Police learning of a missing minor or dependent adult will be able to get to work immediately tracking him or her down if a bill discussed Monday by the Senate Committee on Homeland Security, Justice and Public Safety is given final approval by the Legislature.

The Missing Minors and Dependent Adult Act [30-494] was one of three measures approved by the committee Monday during a meeting at the Earle B. Ottley Legislative Hall on St. Thomas. The meeting was recessed earlier than scheduled so that senators could take part in a Government House meeting on the potential sale of Hovensa (See Atlantic Basin Refining Buys Hovensa).

The other two measures approved involved turning a block of Frederiksted’s Strand Street into a one-way street [30-0517], and making it a misdemeanor to make or sell fake a driver’s license or Identification card [30-0288].

According to the Missing Minors and Dependent Adult Act, which is sponsored by Sen. Diane Capehart, the V.I. Police Department policy requires that when a person is reported missing, 24 hours must elapse before the department is required to launch an investigation. But current belief is the first few hours after a person is reported missing are critical in finding the person unharmed.

The bill would cancel that previous policy.

Human Services Commissioner Christopher Finch and Assistant Police Commissioner Thomas Hannah, who both testified in favor of the bill, said the department does not now wait to launch an investigation, but agreed that the outdated policy should go.

The bill would apply to minors and to dependent adults, which means any person 18 years of age or over with a disability, including but not limited to autism, dementia and or Alzheimer’s and whether caused by illness, brain injury or age.
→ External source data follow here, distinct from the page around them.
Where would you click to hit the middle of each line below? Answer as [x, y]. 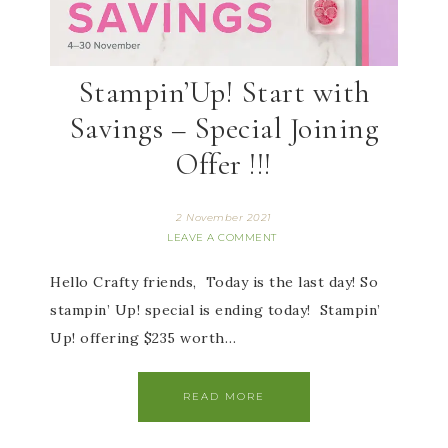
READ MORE [224, 396]
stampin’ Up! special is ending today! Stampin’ [215, 310]
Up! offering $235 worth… [143, 338]
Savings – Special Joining [224, 128]
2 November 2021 [224, 217]
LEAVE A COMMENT [222, 237]
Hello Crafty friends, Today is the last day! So [214, 282]
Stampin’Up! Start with [224, 92]
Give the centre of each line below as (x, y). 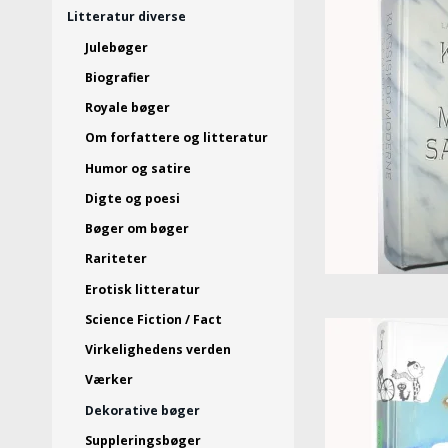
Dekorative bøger (142, 410)
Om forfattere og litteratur (176, 138)
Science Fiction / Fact (153, 319)
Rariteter (115, 259)
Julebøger (116, 47)
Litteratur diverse (126, 17)
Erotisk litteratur (142, 289)
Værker (108, 380)
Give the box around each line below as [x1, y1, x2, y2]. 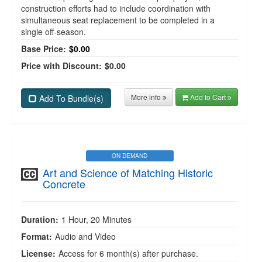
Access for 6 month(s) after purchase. [58, 247, 198, 259]
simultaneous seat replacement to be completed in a [21, 14, 215, 26]
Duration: [21, 213, 58, 225]
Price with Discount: [21, 60, 102, 71]
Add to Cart [190, 92, 227, 102]
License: [21, 247, 56, 259]
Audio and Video [55, 230, 116, 242]
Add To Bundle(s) [39, 92, 104, 104]
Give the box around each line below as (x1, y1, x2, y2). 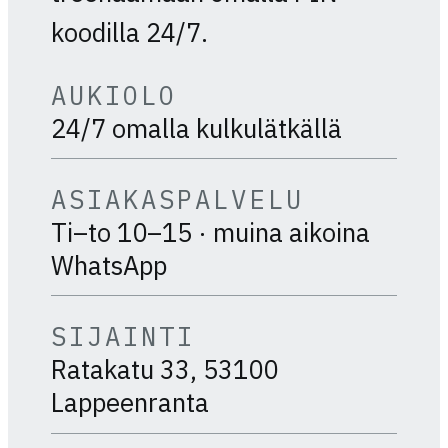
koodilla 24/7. (50, 16, 208, 50)
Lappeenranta (50, 386, 209, 420)
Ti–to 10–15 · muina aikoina (50, 216, 370, 250)
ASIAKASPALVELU (50, 183, 304, 217)
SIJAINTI (50, 320, 196, 354)
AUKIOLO (50, 78, 178, 112)
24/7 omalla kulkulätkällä (50, 111, 342, 145)
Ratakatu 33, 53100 (50, 353, 278, 387)
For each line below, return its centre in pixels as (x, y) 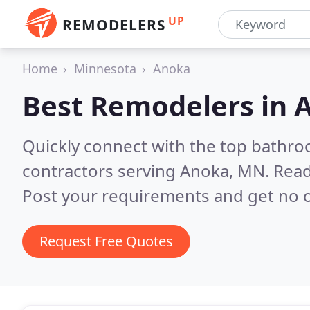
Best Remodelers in (158, 106)
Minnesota (105, 69)
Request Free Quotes (106, 241)
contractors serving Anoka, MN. (148, 171)
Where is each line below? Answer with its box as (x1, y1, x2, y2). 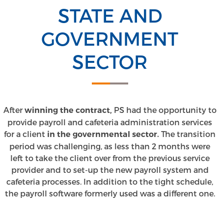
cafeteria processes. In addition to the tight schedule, (6, 176, 214, 186)
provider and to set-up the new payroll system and (11, 165, 209, 174)
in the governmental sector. (47, 129, 160, 139)
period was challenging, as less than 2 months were (9, 141, 211, 151)
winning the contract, (24, 105, 112, 115)
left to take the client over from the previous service (10, 153, 210, 163)
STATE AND (57, 3, 162, 26)
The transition (159, 129, 216, 138)
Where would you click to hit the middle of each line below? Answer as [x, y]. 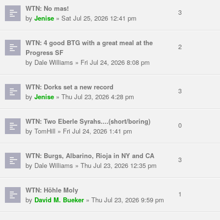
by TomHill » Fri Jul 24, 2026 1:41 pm [79, 131]
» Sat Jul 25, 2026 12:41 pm [95, 18]
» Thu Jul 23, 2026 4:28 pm [94, 97]
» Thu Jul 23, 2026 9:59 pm [124, 200]
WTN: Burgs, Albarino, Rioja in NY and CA [90, 156]
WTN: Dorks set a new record [69, 87]
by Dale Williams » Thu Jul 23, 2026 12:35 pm [91, 165]
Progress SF [44, 53]
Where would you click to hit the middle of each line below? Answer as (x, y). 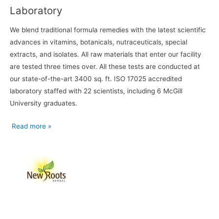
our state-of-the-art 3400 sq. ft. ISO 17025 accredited (96, 79)
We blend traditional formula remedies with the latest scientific (108, 30)
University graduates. (44, 103)
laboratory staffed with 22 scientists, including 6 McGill (96, 91)
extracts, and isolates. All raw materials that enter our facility (106, 55)
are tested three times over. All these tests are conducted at (105, 67)
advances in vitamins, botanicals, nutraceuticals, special (99, 42)
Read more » (31, 126)
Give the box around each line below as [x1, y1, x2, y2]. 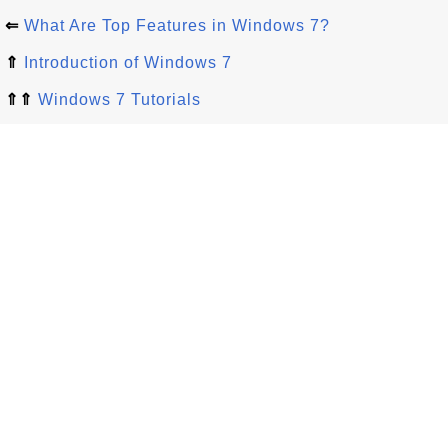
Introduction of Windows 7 [24, 54, 232, 71]
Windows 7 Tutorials [38, 91, 201, 108]
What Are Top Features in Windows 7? [24, 17, 330, 34]
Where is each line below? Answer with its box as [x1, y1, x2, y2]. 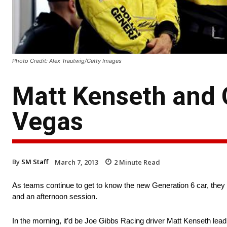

Upon learning of a disappearance, police will immediately launch an investigation.

The bill also notes that statistics demonstrate that kidnapping usually receives the most attention and generates the most fear but that actually kidnapping represented a small fraction of the missing minors and dependent adults in the United States. Among minors, runaways account for the largest percentage of those reported missing.

Hannah said public education is needed along with the new policy to help make the police search more successful. Too often, he said, when people call police to report a missing child or dependent adult, they cannot tell police what the missing person was wearing, who they were last seen with, or who their friends are. Often when officers ask for a recent picture, the person reporting can’t provide one.

Finch suggested working changes to the sections of the bill detailing what police are to do once they have found the missing person, to make sure if the person legally responsible for the missing person can’t be found, the proper steps are taken. Those changes will be implemented in the bill when it reaches the Rules Committee, according to Sen. Kenneth Gittens, chairman of the committee.

The Homeland Security, Justice and Public Safety Committee passed on the bill to Rules on a vote of 4-0 with three absences. Voting yes were Gittens, Sens. Clarence Payne III, Tregenza Roach and Sammuel Sanes. Sens. Craig Barshinger, Judi Buckley and Alicia “Chucky” Hansen were absent.

The identification bill, sponsored by Sen. Sammuel Sanes, will make it a misdemeanor to manufacture or use a false drivers license or identification, including an otherwise legitimate ID that has been altered to change the name, age or other information. The offense would be punishable by a fine of as much as $500 and not more than six months imprisonment.

The bill passed by a vote of 3-1, with Payne, Sanes and Gittens voting yes, Roach voting no, and Barshinger, Buckley and Hansen absent.

Gittens sponsored the measure to make one block of Frederiksted’s Strand Street – between Hill and Market streets – a one-way street with traffic flowing north and parking allowed on the left side.

According to Gittens, the street is too narrow to allow two-way traffic with parking, and customers of businesses on that street, particularly the FirstBank branch office – find it difficult to walk and park in the area.

Gittens added that short-term parking would be available during business hours Monday through Friday to prevent nearby employees to occupy all the spaces. If the full Senate OKs the measure, it will go into effect 90 days after approval.